#### [Exercise aim]
Output every record word for word, minus the pictures.

┌─ Exercise materials

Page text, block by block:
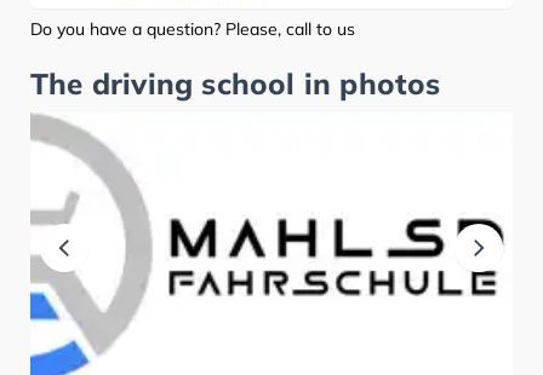
Do you have a question? Please, call to us
The driving school in photos
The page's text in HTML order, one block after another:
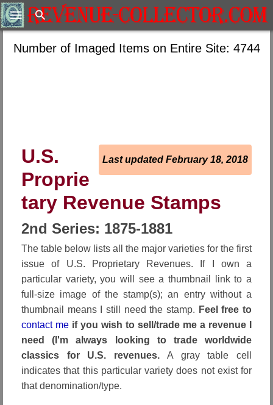
Search
Number of Imaged Items on Entire Site: 4744
Last updated February 18, 2018
U.S.
Proprie
tary Revenue Stamps
2nd Series: 1875-1881
The table below lists all the major varieties for the first
issue of U.S. Proprietary Revenues. If I own a
particular variety, you will see a thumbnail link to a
full-size image of the stamp(s); an entry without a
thumbnail means I still need the stamp. Feel free to
contact me if you wish to sell/trade me a revenue I
need (I'm always looking to trade worldwide
classics for U.S. revenues. A gray table cell
indicates that this particular variety does not exist for
that denomination/type.
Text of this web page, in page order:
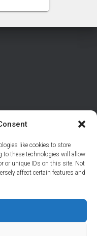
like cookies to store
to these technologies will allow
or unique IDs on this site. Not
affect certain features and
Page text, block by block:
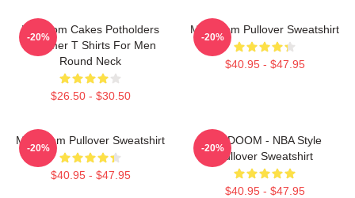
Mf Doom Cakes Potholders
Summer T Shirts For Men
Round Neck
$26.50 - $30.50
-20%
MF Doom Pullover Sweatshirt
$40.95 - $47.95
-20%
MF Doom Pullover Sweatshirt
$40.95 - $47.95
-20%
MF DOOM - NBA Style
Pullover Sweatshirt
$40.95 - $47.95
-20%
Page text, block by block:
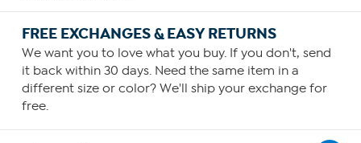
FREE EXCHANGES & EASY RETURNS
We want you to love what you buy. If you don't, send
it back within 30 days. Need the same item in a
different size or color? We'll ship your exchange for
free.
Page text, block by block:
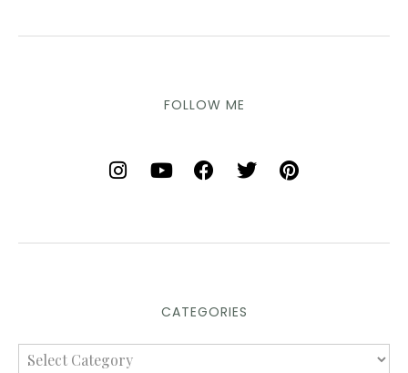
FOLLOW ME
CATEGORIES
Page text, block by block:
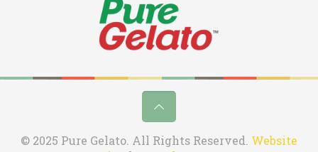
© 2025 Pure Gelato. All Rights Reserved. Website
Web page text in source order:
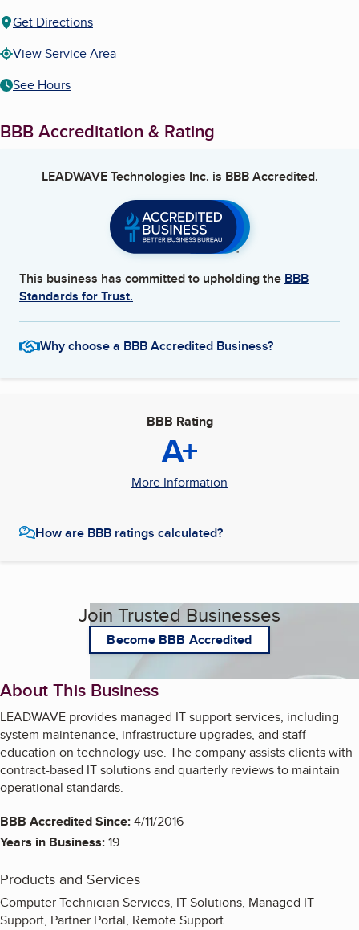
Get Directions
View Service Area
See Hours
BBB Accreditation & Rating
LEADWAVE Technologies Inc. is BBB Accredited.
This business has committed to upholding the BBB
Standards for Trust.
Why choose a BBB Accredited Business?
BBB Rating
A+
More Information
How are BBB ratings calculated?
Join Trusted Businesses
Become BBB Accredited
About This Business
LEADWAVE provides managed IT support services, including
system maintenance, infrastructure upgrades, and staff
education on technology use. The company assists clients with
contract-based IT solutions and quarterly reviews to maintain
operational standards.
BBB Accredited Since:4/11/2016
Years in Business:19
Products and Services
Computer Technician Services, IT Solutions, Managed IT
Support, Partner Portal, Remote Support
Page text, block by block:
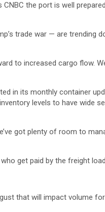
the port is well
trade war — are trending
to increased cargo flow.
in its monthly container
levels to have wide
got plenty of room to
get paid by the freight
that will impact volume
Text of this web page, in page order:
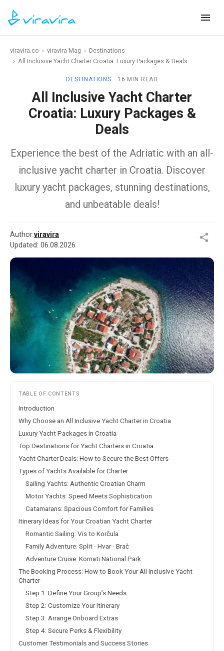
viravira.co › viravira Mag › Destinations
› All Inclusive Yacht Charter Croatia: Luxury Packages & Deals
DESTINATIONS 16 MIN READ
All Inclusive Yacht Charter
Croatia: Luxury Packages &
Deals
Experience the best of the Adriatic with an all-
inclusive yacht charter in Croatia. Discover
luxury yacht packages, stunning destinations,
and unbeatable deals!
Author:viravira
Updated: 06.08.2026
TABLE OF CONTENTS
Introduction
Why Choose an All Inclusive Yacht Charter in Croatia
Luxury Yacht Packages in Croatia
Top Destinations for Yacht Charters in Croatia
Yacht Charter Deals: How to Secure the Best Offers
Types of Yachts Available for Charter
Sailing Yachts: Authentic Croatian Charm
Motor Yachts: Speed Meets Sophistication
Catamarans: Spacious Comfort for Families
Itinerary Ideas for Your Croatian Yacht Charter
Romantic Sailing: Vis to Korčula
Family Adventure: Split - Hvar - Brač
Adventure Cruise: Kornati National Park
The Booking Process: How to Book Your All Inclusive Yacht
Charter
Step 1: Define Your Group’s Needs
Step 2: Customize Your Itinerary
Step 3: Arrange Onboard Extras
Step 4: Secure Perks & Flexibility
Customer Testimonials and Success Stories
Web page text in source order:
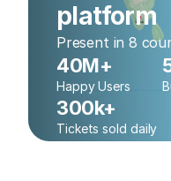
platform
Present in 8
40M+
Happy Users
300k+
Tickets sold daily
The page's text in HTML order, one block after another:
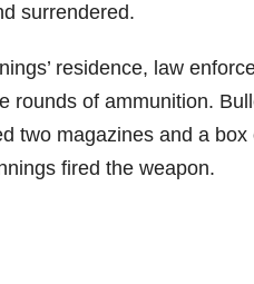
surrendered.
residence, law
rounds of ammunition.
two magazines and a
fired the weapon.
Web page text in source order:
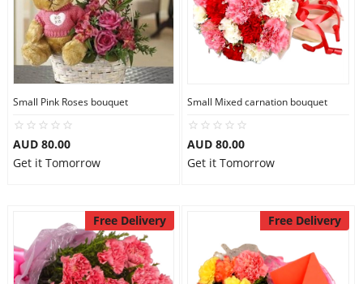
Small Pink Roses bouquet
AUD 80.00
Get it Tomorrow
Small Mixed carnation bouquet
AUD 80.00
Get it Tomorrow
Free Delivery Free Delivery
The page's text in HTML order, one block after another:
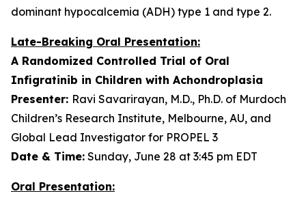
dominant hypocalcemia (ADH) type 1 and type 2.
Late-Breaking Oral Presentation:
A Randomized Controlled Trial of Oral
Infigratinib in Children with Achondroplasia
Presenter: Ravi Savarirayan, M.D., Ph.D. of Murdoch
Children’s Research Institute, Melbourne, AU, and
Global Lead Investigator for PROPEL 3
Date & Time: Sunday, June 28 at 3:45 pm EDT
Oral Presentation:
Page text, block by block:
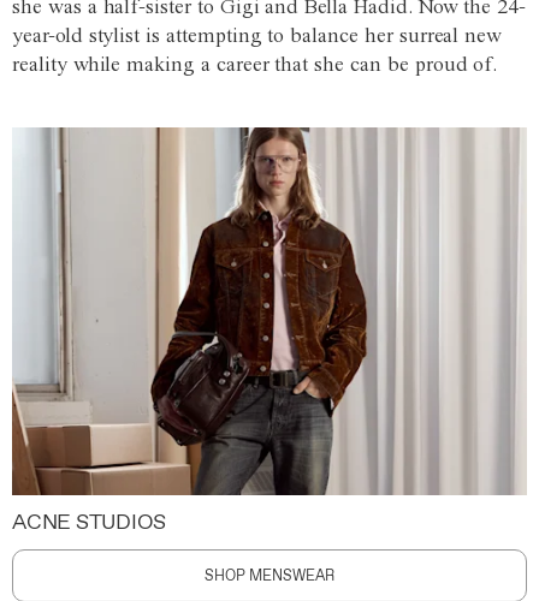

└─

#### [Final answer]
Page text, block by block:
Do you have a question? Please, call to us
The driving school in photos
The page's text in HTML order, one block after another:
Search
Number of Imaged Items on Entire Site: 4744
Last updated February 18, 2018
U.S.
Proprie
tary Revenue Stamps
2nd Series: 1875-1881
The table below lists all the major varieties for the first
issue of U.S. Proprietary Revenues. If I own a
particular variety, you will see a thumbnail link to a
full-size image of the stamp(s); an entry without a
thumbnail means I still need the stamp. Feel free to
contact me if you wish to sell/trade me a revenue I
need (I'm always looking to trade worldwide
classics for U.S. revenues. A gray table cell
indicates that this particular variety does not exist for
that denomination/type.
Text of this web page, in page order:
like cookies to store
to these technologies will allow
or unique IDs on this site. Not
affect certain features and
Page text, block by block:
Mf Doom Cakes Potholders
Summer T Shirts For Men
Round Neck
$26.50 - $30.50
-20%
MF Doom Pullover Sweatshirt
$40.95 - $47.95
-20%
MF Doom Pullover Sweatshirt
$40.95 - $47.95
-20%
MF DOOM - NBA Style
Pullover Sweatshirt
$40.95 - $47.95
-20%
Page text, block by block:
FREE EXCHANGES & EASY RETURNS
We want you to love what you buy. If you don't, send
it back within 30 days. Need the same item in a
different size or color? We'll ship your exchange for
free.
Page text, block by block:
FOLLOW ME
CATEGORIES
Page text, block by block:
© 2025 Pure Gelato. All Rights Reserved. Website
Web page text in source order:
Get Directions
View Service Area
See Hours
BBB Accreditation & Rating
LEADWAVE Technologies Inc. is BBB Accredited.
This business has committed to upholding the BBB
Standards for Trust.
Why choose a BBB Accredited Business?
BBB Rating
A+
More Information
How are BBB ratings calculated?
Join Trusted Businesses
Become BBB Accredited
About This Business
LEADWAVE provides managed IT support services, including
system maintenance, infrastructure upgrades, and staff
education on technology use. The company assists clients with
contract-based IT solutions and quarterly reviews to maintain
operational standards.
BBB Accredited Since:4/11/2016
Years in Business:19
Products and Services
Computer Technician Services, IT Solutions, Managed IT
Support, Partner Portal, Remote Support
Page text, block by block:
the port is well
trade war — are trending
to increased cargo flow.
in its monthly container
levels to have wide
got plenty of room to
get paid by the freight
that will impact volume
Text of this web page, in page order:
viravira.co › viravira Mag › Destinations
› All Inclusive Yacht Charter Croatia: Luxury Packages & Deals
DESTINATIONS 16 MIN READ
All Inclusive Yacht Charter
Croatia: Luxury Packages &
Deals
Experience the best of the Adriatic with an all-
inclusive yacht charter in Croatia. Discover
luxury yacht packages, stunning destinations,
and unbeatable deals!
Author:viravira
Updated: 06.08.2026
TABLE OF CONTENTS
Introduction
Why Choose an All Inclusive Yacht Charter in Croatia
Luxury Yacht Packages in Croatia
Top Destinations for Yacht Charters in Croatia
Yacht Charter Deals: How to Secure the Best Offers
Types of Yachts Available for Charter
Sailing Yachts: Authentic Croatian Charm
Motor Yachts: Speed Meets Sophistication
Catamarans: Spacious Comfort for Families
Itinerary Ideas for Your Croatian Yacht Charter
Romantic Sailing: Vis to Korčula
Family Adventure: Split - Hvar - Brač
Adventure Cruise: Kornati National Park
The Booking Process: How to Book Your All Inclusive Yacht
Charter
Step 1: Define Your Group’s Needs
Step 2: Customize Your Itinerary
Step 3: Arrange Onboard Extras
Step 4: Secure Perks & Flexibility
Customer Testimonials and Success Stories
Web page text in source order:
platform
Present in 8
40M+
Happy Users
300k+
Tickets sold daily
The page's text in HTML order, one block after another:
surrendered.
residence, law
rounds of ammunition.
two magazines and a
fired the weapon.
Web page text in source order:
Small Pink Roses bouquet
AUD 80.00
Get it Tomorrow
Small Mixed carnation bouquet
AUD 80.00
Get it Tomorrow
Free Delivery Free Delivery
The page's text in HTML order, one block after another:
dominant hypocalcemia (ADH) type 1 and type 2.
Late-Breaking Oral Presentation:
A Randomized Controlled Trial of Oral
Infigratinib in Children with Achondroplasia
Presenter: Ravi Savarirayan, M.D., Ph.D. of Murdoch
Children’s Research Institute, Melbourne, AU, and
Global Lead Investigator for PROPEL 3
Date & Time: Sunday, June 28 at 3:45 pm EDT
Oral Presentation:
Page text, block by block:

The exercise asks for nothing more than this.